6. Scalability Considerations for Thousands of Nodes

Channel Configuration Management: While the configuration itself is static, ensuring Partisan correctly establishes and maintains these distinct channels across 1000+ nodes requires robust Partisan overlay network management. The number of channels is typically small and fixed, so configuration dissemination is not the primary concern.
Partisan Channel Limits: Partisan itself is designed for scalability. The limits would likely be related to system resources (memory for buffers, CPU for dispatching) rather than a hard limit on the number of channels (which is small) or nodes. Efficient Partisan configuration (e.g., appropriate buffer sizes per channel) is key.
Broadcast Impact: Broadcasting on any channel to thousands of nodes can be resource-intensive. Partisan’s broadcast mechanisms and the efficiency of its overlay network are critical here. For very frequent, large broadcasts, alternative patterns (e.g., pub-sub systems, targeted multicast if supported by Partisan overlays) might be considered. Foundation should encourage judicious use of broadcasts, especially on high-traffic channels.

7. Integration with `Foundation.BEAM.Distribution` and `Foundation.BEAM.Messages`

Foundation.BEAM.Distribution.broadcast/2: This function, if it needs to be channel-aware, should delegate to Foundation.Distributed.Channels.broadcast/3.
Foundation.BEAM.Distribution.send/3: For a unified API and to leverage multi-channel capabilities, this function should ideally also become channel-aware. This could mean its API changes to send(dest_node, remote_pid_or_name, message, channel_name_or_opts) or it intelligently selects a channel via Foundation.Distributed.Channels.
Channel-Aware BEAM Layer: The note from BATTLE_PLAN_LIBCLUSTER_PARTISAN.md (Foundation.BEAM.Messages.send_optimized(..., channel: :high_priority)) strongly suggests that the BEAM-level modules themselves should be channel-aware. This is the preferred approach. Foundation.BEAM.Messages (and potentially Foundation.BEAM.Processes for inter-process communication) would then become clients of Foundation.Distributed.Channels.
- Foundation.BEAM.Messages.send_optimized(dest, msg, channel: :my_channel) would internally call Foundation.Distributed.Channels.send_message(:my_channel, dest, msg, []).
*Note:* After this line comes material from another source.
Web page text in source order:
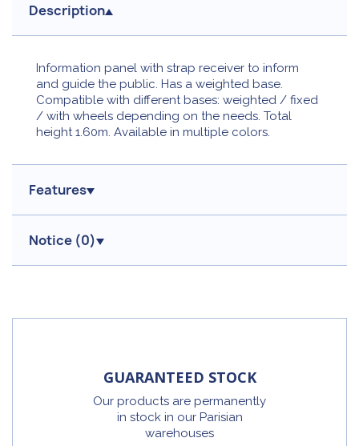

8. Open Questions / Future Work

Dynamic Channel Management: The current design assumes statically configured channels. Support for dynamically adding or removing channels at runtime by applications could be a future enhancement, though it adds complexity to configuration and management across the cluster.
Granular Security Per Channel: Investigating if Partisan allows, and then exposing, different security settings (e.g., encryption levels, authentication requirements) per channel.
Backpressure Mechanisms: How channel-specific backpressure is handled by Partisan and how/if Foundation needs to expose or react to this.
Metrics Collection & Exposition: Standardizing the performance metrics collected per channel and integrating their exposition with Foundation.Telemetry.
Advanced Routing Logic: Developing a more sophisticated DSL or mechanism for the :routing_table to allow complex, content-based routing decisions.